You know how something gets into your head and just won't go away?  It's so annoying.  I sometimes think it's worse if it's a tune.  No, I used to think it was worse if it was a tune.  Now I know there is nothing as annoying as a few words which keep repeating when you know they aren't right but that they mean something.  Or would mean something if you could just get it right.

It started after I'd had a very late night watching the cycling at the Commonwealth Games.  After laying in bed for a few minutes after I woke the following morning, not really wanting to get out of bed, telling myself I couldn't stay there all, then arguing with myself that I could if I so chose but probably shouldn't.  And who would care anyway?  Whose business was it but my own?  I finally said to myself, "OK, then, let's be up and doing."  Then thought, "No, that's not right.  But what should it be?"  Those few words annoyed me for two days.  Every time I went to do anything I'd tell myself to "Let's be up and doing."
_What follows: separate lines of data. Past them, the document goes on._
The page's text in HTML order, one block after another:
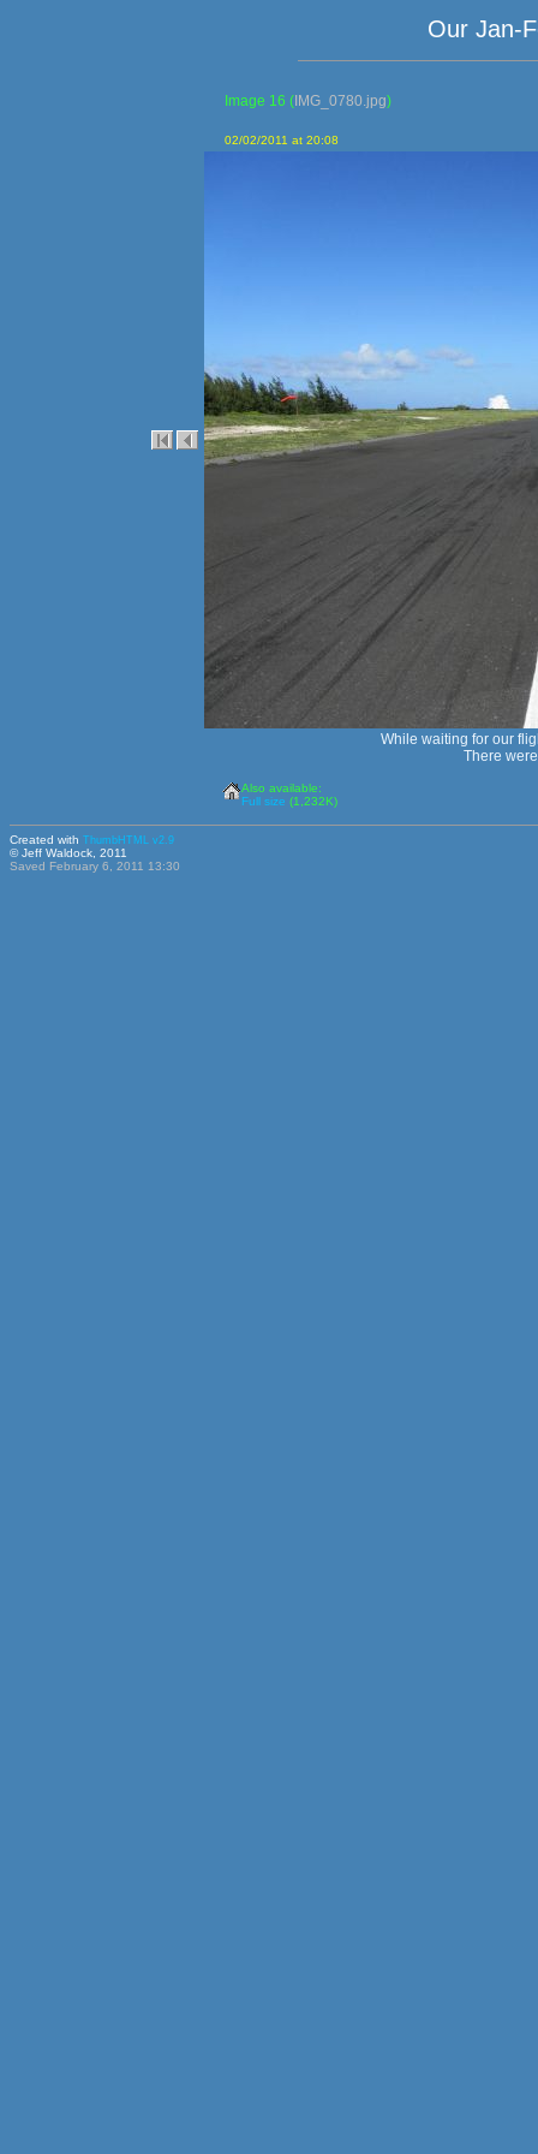
Our Jan-
Image 16 (IMG_0780.jpg)
02/02/2011 at 20:08
While waiting for our
There
Also available:
Full size (1,232K)
Created with ThumbHTML v2.9
© Jeff Waldock, 2011
Saved February 6, 2011 13:30
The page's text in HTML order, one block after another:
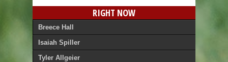
RIGHT NOW
Breece Hall
Isaiah Spiller
Tyler Allgeier
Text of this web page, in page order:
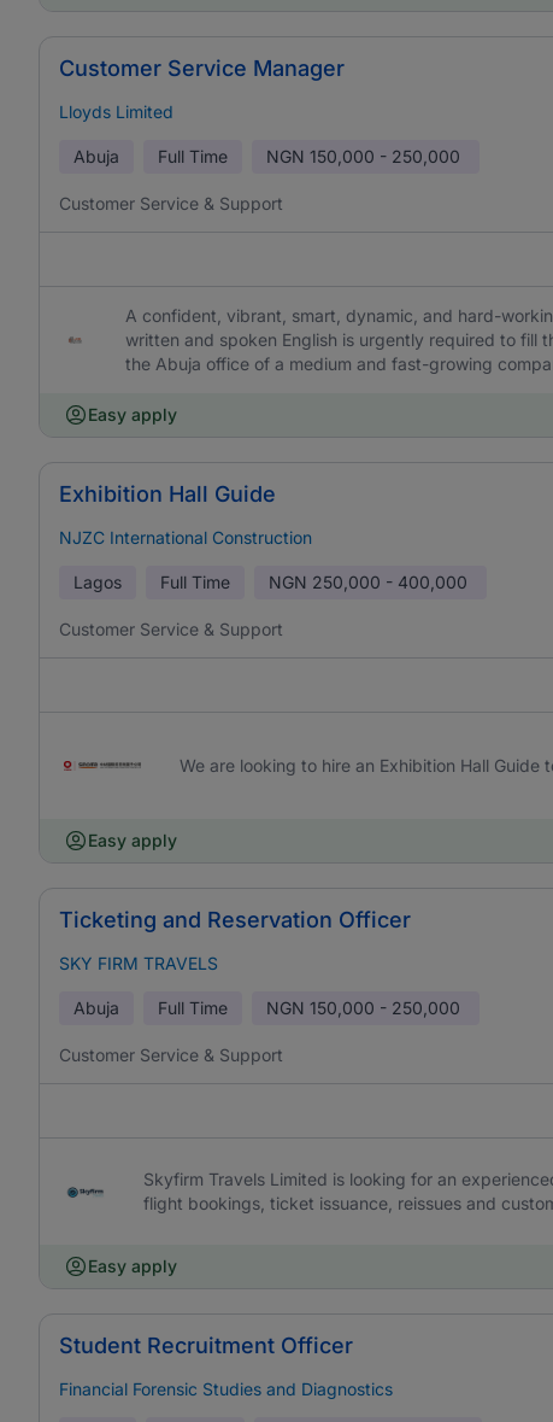
Customer Service Manager
Lloyds Limited
Abuja Full Time NGN 150,000 - 250,000
Customer Service & Support
A confident, vibrant, smart, dynamic, and hard-
written and spoken English is urgently required to fill
the Abuja office of a medium and fast-growing
Easy apply
Exhibition Hall Guide
NJZC International Construction
Lagos Full Time NGN 250,000 - 400,000
Customer Service & Support
We are looking to hire an Exhibition Hall Guide
Easy apply
Ticketing and Reservation Officer
SKY FIRM TRAVELS
Abuja Full Time NGN 150,000 - 250,000
Customer Service & Support
Skyfirm Travels Limited is looking for an
flight bookings, ticket issuance, reissues and
Easy apply
Student Recruitment Officer
Financial Forensic Studies and Diagnostics
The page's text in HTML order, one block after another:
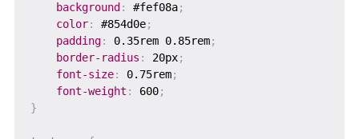
background : #fef08a;
color: #854d0e;
padding: 0.35rem 0.85rem;
border-radius : 20px;
font-size: 0.75rem;
font-weight : 600;
}
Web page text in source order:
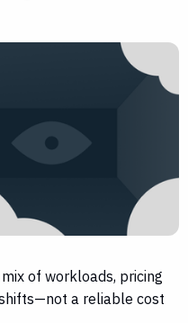
of workloads, pricing
a reliable cost
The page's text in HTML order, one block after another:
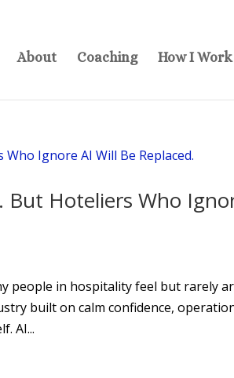
About Coaching How I Work
But Hoteliers Who
people in hospitality feel but rarely
built on calm confidence,
AI...

Finally I handed the question over to Mr Google who, it turns out, can be quite reluctant to provide you with good information when you feed him  rubbish to start with.  Or rubbish with which to start, I'm not feeling argumentative.

I finally found it as a line in Wordsworth's 'Psalm of Life', but am unconvinced that's where I got it from because I swear I've never heard of that poem, let alone read it.  The only work I associate with Wordsworth is the 'Wreck of the Hesperus' and then only because that is something we used to say as children about ourselves or someone else who looked a bit dishevelled.  The nuns must have reasoned that if were going to use that term, then we should know where it came from.  That totally took away any satisfaction we had in using such a descriptive phrase.  I'm pretty sure we didn't study Wordsworth in any depth.

So, I read the poem and have re-read it many time over the past couple of days and have fallen in love with the correct words.

Let us, then, be up and doing,
   With a heart for any fate;
Still achieving, still pursuing,
   Learn to labor and to wait.
 
And in particular, this verse.

Lives of great men all remind us
   We can make our lives sublime,
And, departing, leave behind us
   Footprints on the sands of time.
 
Footprints on the sands of time.  Love that.